So let’s start getting those sports blogger interviews out of the closet.
Up today is Cleveland Frowns – they write a blog about an alternate reality where all sports teams are named after facial expressions.
First though – this guy in the picture is like in his 30s – why are you dressing up like french fries? PP thinks he looks delicious, btw.
1) Your logo seems to be some kind of rocket, with a frowning football inside.
Why don’t you change the name of your site to Cleveland Browns Smiling Guys and have a picture of a boot, with a smaller boot inside of the first boot?
We get a lot of questions about the logo. It’s supposed to represent a toilet with a frowning pile of crap inside of it. The eyes of the poo represent the watchful eyes of the Cleveland Fan, who continues to care, despite the steaming heaps that are continually piled on us by our local teams and others.
If our logo had a boot in it, it would be kicking Chief Wahoo and/or Browns owner Randy Lerner hard in the pants. You might be on to something. Maybe we’ll change things up one day.
2) For this next question, pretend I don’t hate dogs. The New Browns feel like a cloned dog to me. It looks and smells and even acts like my dog, but I just can’t connect with it. Will this ever end? Do you feel the same way at all or is it just me?
Yes, we feel something similar about the New Browns, maybe even worse because we like dogs and even a cloned one would probably make us feel better than these Browns do.
As for when it might ever end, we think that at least one but probably both of two different things has to happen.
First, it truly makes us sick that Randy Lerner owns these Browns and it’s hard for us to believe that the Browns could ever have any sustained success under his ownership. An NFL franchise is a most precious thing, especially here in Northeast Ohio, the cradle of professional football, but Randy Lerner doesn’t seem to care much for American football or the City of Cleveland.
He inherited the team from his father, a billionaire New York transplant who helped Art Modell move the team out of town, and seems to be far more interested in the English Premier League Aston Villa soccer club that he owns. We’re not sure that Randy spends more than a whole month in Cleveland in any given year, and wonder if his father ever did.
Why do people who care so little about something that so many millions of others care so deeply about get to own that thing? It’s one of the most fundamentally f*cked up things in our world. It shouldn’t surprise anyone that the Browns are so awful under such circumstances, and we’re not sure why we should expect anything different until those circumstances change. We wonder if eminent domain proceedings might work here.
As for the second thing, anyone who believes in the most basic principles of karmic justice might come to think that no major Cleveland sports team will win a Championship until the Indians stop using Chief Wahoo as a mascot/logo.

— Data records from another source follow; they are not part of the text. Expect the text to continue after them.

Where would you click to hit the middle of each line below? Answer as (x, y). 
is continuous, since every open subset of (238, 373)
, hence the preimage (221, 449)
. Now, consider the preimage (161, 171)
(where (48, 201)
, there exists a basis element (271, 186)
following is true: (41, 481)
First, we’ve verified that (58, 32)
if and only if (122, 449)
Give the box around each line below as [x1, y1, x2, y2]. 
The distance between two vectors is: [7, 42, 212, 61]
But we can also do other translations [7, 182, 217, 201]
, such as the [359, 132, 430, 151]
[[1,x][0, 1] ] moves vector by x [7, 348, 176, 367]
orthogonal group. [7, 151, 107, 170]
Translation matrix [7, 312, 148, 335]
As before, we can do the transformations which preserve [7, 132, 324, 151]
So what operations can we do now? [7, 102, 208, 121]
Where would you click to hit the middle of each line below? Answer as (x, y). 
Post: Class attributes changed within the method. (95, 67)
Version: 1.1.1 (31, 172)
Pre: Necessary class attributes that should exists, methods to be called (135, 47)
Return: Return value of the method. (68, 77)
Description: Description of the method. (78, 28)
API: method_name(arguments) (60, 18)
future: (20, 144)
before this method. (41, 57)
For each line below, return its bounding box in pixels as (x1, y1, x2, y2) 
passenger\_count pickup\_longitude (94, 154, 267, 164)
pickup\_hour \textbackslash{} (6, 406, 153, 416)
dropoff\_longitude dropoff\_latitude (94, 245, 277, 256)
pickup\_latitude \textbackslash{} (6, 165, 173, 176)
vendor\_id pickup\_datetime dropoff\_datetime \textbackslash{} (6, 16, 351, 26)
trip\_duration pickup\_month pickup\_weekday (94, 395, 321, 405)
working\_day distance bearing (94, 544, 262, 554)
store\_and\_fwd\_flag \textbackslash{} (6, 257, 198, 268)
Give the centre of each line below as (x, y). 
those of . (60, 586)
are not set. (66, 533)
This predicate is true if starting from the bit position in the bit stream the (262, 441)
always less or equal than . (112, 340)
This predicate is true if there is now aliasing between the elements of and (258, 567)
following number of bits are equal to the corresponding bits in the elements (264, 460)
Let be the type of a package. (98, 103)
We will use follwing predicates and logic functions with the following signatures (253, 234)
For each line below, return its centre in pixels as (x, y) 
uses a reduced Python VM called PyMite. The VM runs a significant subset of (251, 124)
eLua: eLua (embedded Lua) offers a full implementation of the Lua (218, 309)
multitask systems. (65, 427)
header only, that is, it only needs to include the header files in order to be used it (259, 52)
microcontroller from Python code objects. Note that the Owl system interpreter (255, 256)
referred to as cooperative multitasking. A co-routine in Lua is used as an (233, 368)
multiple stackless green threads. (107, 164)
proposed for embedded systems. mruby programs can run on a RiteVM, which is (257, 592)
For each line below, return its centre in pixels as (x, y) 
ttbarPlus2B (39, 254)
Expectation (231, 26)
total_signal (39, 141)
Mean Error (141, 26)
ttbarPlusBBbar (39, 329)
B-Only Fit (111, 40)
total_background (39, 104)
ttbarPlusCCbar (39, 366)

If the Red Sox were cursed for trading a guy for whom things worked out awfully well for, and if the Cubs are cursed for not letting a guy bring a goat into the stands at Wrigley Field even though the guy got rich and famous for it, then why wouldn’t all Cleveland teams be cursed for their town’s support of a Sambo-caricature created by white people to represent a politically powerless race of people who white people basically killed off.
We won’t say much more here because we know that folks tend to get irritated by this topic and we’ve written plenty about it over at Frowns, but Curse or no Curse — and how could we ever really know? — it would be awfully nice to have one less thing to worry about in supporting the Browns/Indians/Cavs. It will be an incredible clash between LeBron and the Curse in June. Also, we don’t mind the team name “Indians.” In fact, we like it. It’s the Wahoo cartoon that’s the problem.
This was a trick question. The answer was anything under two sentences or less OMG.
3) I have a stack of Post-It Notes that are different shades of purple. Respond.
Post-It Notes are useful, and purple ones are more likely to stand out amidst clutter. We recommend to anyone with access to a stack of Post-It Notes write in black marker “Check Frowns” on as many of them as you have computers and affix one each to the side of each computer’s screen.
I’m still reading answer #2 OMG AGAIN x2.
By the way, even thought I couldn’t disagree more about Chief Wahoo, I will still say go check out Cleveland Frowns if you like – they seem to be a nice group of peoples.